Zunächst ist die Antwort wenig überraschend. Schließlich ist es nicht Aufgabe der Bundesregierung, jeden einzelnen gelöschten Beitrag zu prüfen. Dasselbe gilt für die Task Force, die Justizminister Heiko Maas (SPD) im Herbst 2015 eingesetzt hat: Diese entwickelte Standards, um festzulegen, wie „die an der Task Force beteiligten Internet-Unternehmen effektiv gegen rechtswidrige Hassbotschaften vorgehen sollen“. Das Prüfen und Löschen von gemeldeten Inhalten ist allerdings Sache der Unternehmen.

Warnung vor Privatisierung der Rechtsdurchsetzung

Angesichts dieser Vorgehensweise warnt Netzpolitik.org-Chefredakteur Markus Beckedahl nun erneut vor einer Privatisierung der Rechtsdurchsetzung.

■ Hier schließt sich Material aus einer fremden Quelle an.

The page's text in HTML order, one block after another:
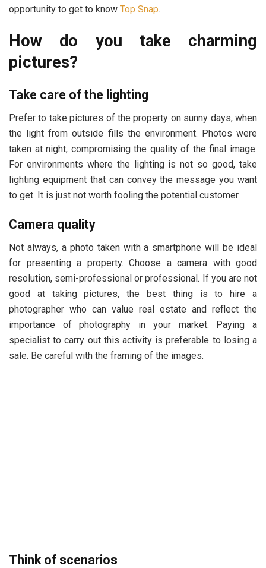
opportunity to get to know Top Snap.
How do you take charming
pictures?
Take care of the lighting
Prefer to take pictures of the property on sunny days, when
the light from outside fills the environment. Photos were
taken at night, compromising the quality of the final image.
For environments where the lighting is not so good, take
lighting equipment that can convey the message you want
to get. It is just not worth fooling the potential customer.
Camera quality
Not always, a photo taken with a smartphone will be ideal
for presenting a property. Choose a camera with good
resolution, semi-professional or professional. If you are not
good at taking pictures, the best thing is to hire a
photographer who can value real estate and reflect the
importance of photography in your market. Paying a
specialist to carry out this activity is preferable to losing a
sale. Be careful with the framing of the images.
Think of scenarios
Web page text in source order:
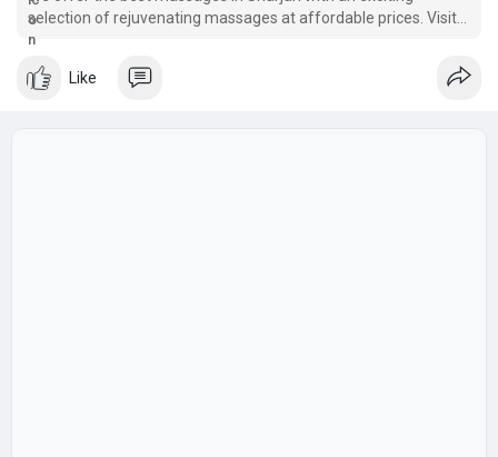
selection of rejuvenating massages at affordable prices. Visit
our sharjah Spa now
Like
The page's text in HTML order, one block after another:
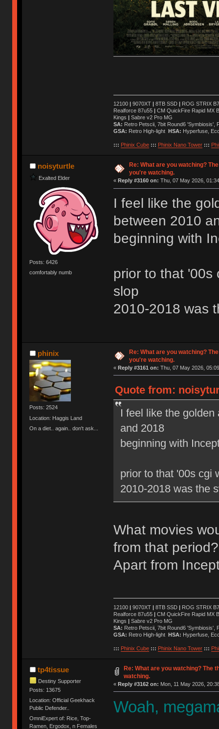
12100 9070XT 8TB SSD
ROG STRIX
Realforce 87u55
CM QuickFire Rapid MX
Kings
Sabre v2 Pro MG
SA: Retro Petscii, 7bit Round6
GSA: Retro High-light HSA: Hyperfuse,
::: Phinix Cube ::: Phinix Nano Tower :::
noisyturtle
Exalted Elder
Posts: 6426
comfortably numb
Re: What are you watching?
you're watching.
« Reply #3160 on: Thu, 07 May 2026,
I feel like the
between 2010
beginning with
prior to that '00s
slop
2010-2018 was
phinix
Posts: 2524
Location: Haggis Land
On a diet.. again.. don't ask...
Re: What are you watching?
you're watching.
« Reply #3161 on: Thu, 07 May 2026,
Quote from:
I feel like the
and 2018
beginning with
prior to that '00s cgi
2010-2018 was the
What movies
from that period?
Apart from
12100 |9070XT |8TB SSD |ROG STRIX
Realforce 87u55 |CM QuickFire Rapid MX
Kings |Sabre v2 Pro MG
SA: Retro Petscii, 7bit Round6 'Symbiosis',
GSA: Retro High-light HSA: Hyperfuse,
::: Phinix Cube ::: Phinix Nano Tower :::
tp4tissue
Destiny Supporter
Posts: 13675
Location: Official Geekhack
Public Defender..
OmniExpert of: Rice, Top-
Ramen, Ergodox, n Females
Re: What are you watching? The
watching.
« Reply #3162 on: Mon, 11 May 2026,
Woah,
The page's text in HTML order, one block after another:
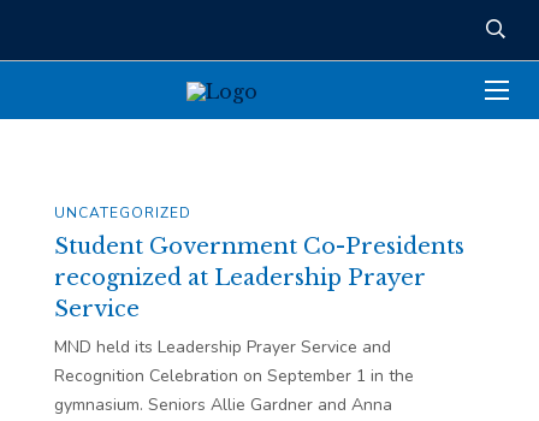
UNCATEGORIZED
Student Government Co-Presidents
recognized at Leadership Prayer
Service
MND held its Leadership Prayer Service and
Recognition Celebration on September 1 in the
gymnasium. Seniors Allie Gardner and Anna
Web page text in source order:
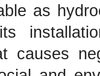
as
causes
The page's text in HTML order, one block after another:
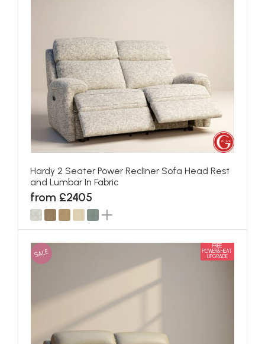
Hardy 2 Seater Power Recliner Sofa Head Rest
and Lumbar In Fabric
from £2405
SALE
FREE
POWER&HEAT
UPGRADE

Die Antwort der Bundesregierung zeige deutlich, dass eine wirksame Strafverfolgung nie das Ziel der Task Force war. Vielmehr finde man sich damit ab, dass Facebook die Meinungsfreiheit reguliere – und zwar ohne „eine ausreichende Qualitätssicherung oder rechtsstaatliche Kontrolle“.

Eine Alternative nannte Beckedahl bereits im September, als Innenminister Thomas de Maizière (CDU) die Unternehmen zu mehr Eigeninitiative aufforderte. Die Lösung ist demnach nicht, dass soziale Netzwerke mehr – und auch proaktiv – löschen. Stattdessen müssten Gerichte und Staatsanwaltschaften aufgerüstet werden, um konsequent gegen rechtswidrige Inhalte vorgehen zu können.

Justizministerium will für mehr Transparenz sorgen

Es ist allerdings ein Problem, dass – zumindest teilweise – auch beim Bundesjustizministerium angekommen ist. Erst am Wochenende kündigte Justizminister Maas an, dass die Vorgaben für soziale Netzwerke im kommenden Jahr verschärft werden sollen. Mit auf der Agenda steht dabei: mehr Transparenz. Nutzer sollen künftig also nachvollziehen können, warum gemeldete Beiträge gelöscht werden – oder eben nicht.